After 15 meetings in this Session of Parliament, the House of Commons Standing Committee on Veterans Affairs is continuing its study of the New Veterans Charter by consulting widely with Veterans, Veterans’ organizations and departmental personnel. In and of itself, this is a good thing, but given all of the evidence that is available and all of the work that has been done before, I would suggest that it’s time for the Committee to focus singularly and squarely on the solutions to New Veterans Charter problems.

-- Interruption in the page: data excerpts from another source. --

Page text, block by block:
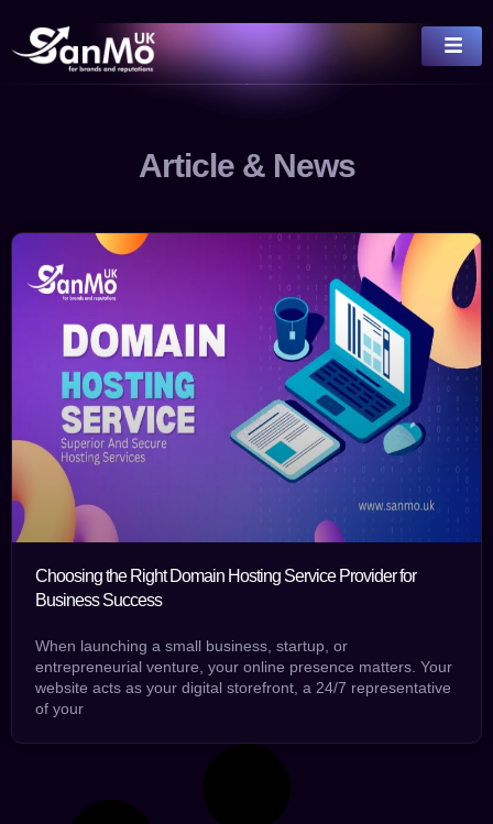
Article & News
Choosing the Right Domain Hosting Service Provider for
Business Success
When launching a small business, startup, or
entrepreneurial venture, your online presence matters. Your
website acts as your digital storefront, a 24/7 representative
of your

For example, on Tuesday, February 25th, the Committee heard testimony from Ron Griffiths, Canadian Association of Veterans in United Nations Peacekeeping, and Tim Laidler, Veterans Transition Network. Ron highlighted the changes to the New Veterans Charter that his Association feels need to be given priority. These proposed changes have all been stated in previous testimony, but since there has been no action to address them, they are as relevant today as when first presented. Tim provided an update on the excellent work his organization’s program is achieving, clearly demonstrating that grassroots initiatives, if provided proper funding, can achieve excellent national results. However, of the approximately 40 questions asked by Committee Members, only one-third were directly related to the review of the New Veterans Charter. This is very disappointing because the focus of these hearings is supposed to be the New Veterans Charter.

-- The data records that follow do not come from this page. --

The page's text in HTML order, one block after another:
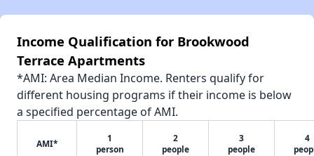
Income Qualification for Brookwood
Terrace Apartments
*AMI: Area Median Income. Renters qualify for
different housing programs if their income is below
a specified percentage of AMI.
AMI*
1
person
2
people
3
people
4
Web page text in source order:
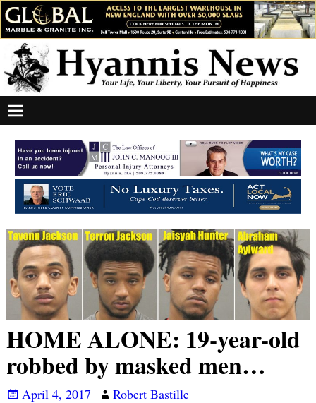
HOME ALONE: 19-year-old
robbed by masked men…
April 4, 2017 Robert Bastille

This week the Committee heard from Medric Cousineau who talked about his experiences with Post Traumatic Stress Disorder and how his service dog has made a huge difference in his quality of life. The Committee also heard from Barry Yhard who provided information about the excellent work being done by Veterans Emergency Transition Services to help Veterans at risk of homelessness and homeless Veterans. Although the Committee was focussed on the New Veterans Charter this time, the majority of questions directed to the witnesses were about the Disability Award lump sum payment, with a few questions on mental health services and support to families. Did we learn anything new from the exchange?
The testimony reinforced the outstanding work and dedication of individuals, such as Medric and Barry, and the tremendous difference that it can make in the lives of Veterans. Just as a great Veterans Affairs Canada case manager changed Medric’s life, Veterans Affairs Canada’s departmental staff and Veterans’ organization volunteers make a difference everyday for Veterans and their families. The testimony also reaffirmed the issues and gaps with the New Veterans Charter concerning the problems of inadequate financial, transition and family support.

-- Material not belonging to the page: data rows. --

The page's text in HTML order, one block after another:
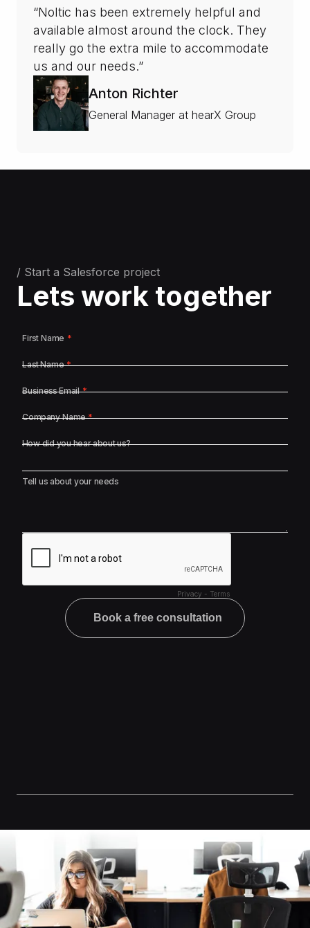
“Noltic has been extremely helpful and
available almost around the clock. They
really go the extra mile to accommodate
us and our needs.”
Anton Richter
General Manager at hearX Group
/ Start a Salesforce project
Lets work together

While it is still difficult to identify whether the Committee is following a structured approach to its review of the New Veterans Charter, I was pleased when at the end of last Tuesday’s hearings the Chair, Mr. Greg Kerr, stated that the Committee would be looking at where it is going in the future. I applaud this because it is very important for Veterans and their families and Veterans organizations to be able to discern clearly the focal point(s) of the hearings, the Committee’s framework for change, and its go-forward timeline.
What is disappointing, however, is the prevalence of party politics around the Committee table. As I have said before and will continue to say again and again, Veterans’ issues are one area that should be above politics.
I cannot emphasize enough that each passing day that the problems I have identified with the New Veterans Charter are not remedied means another day that Veterans and families struggle with the stresses of transitioning from military to civilian life or living their final years without adequate support. We have all the information needed to make the necessary substantive changes. We just need to act.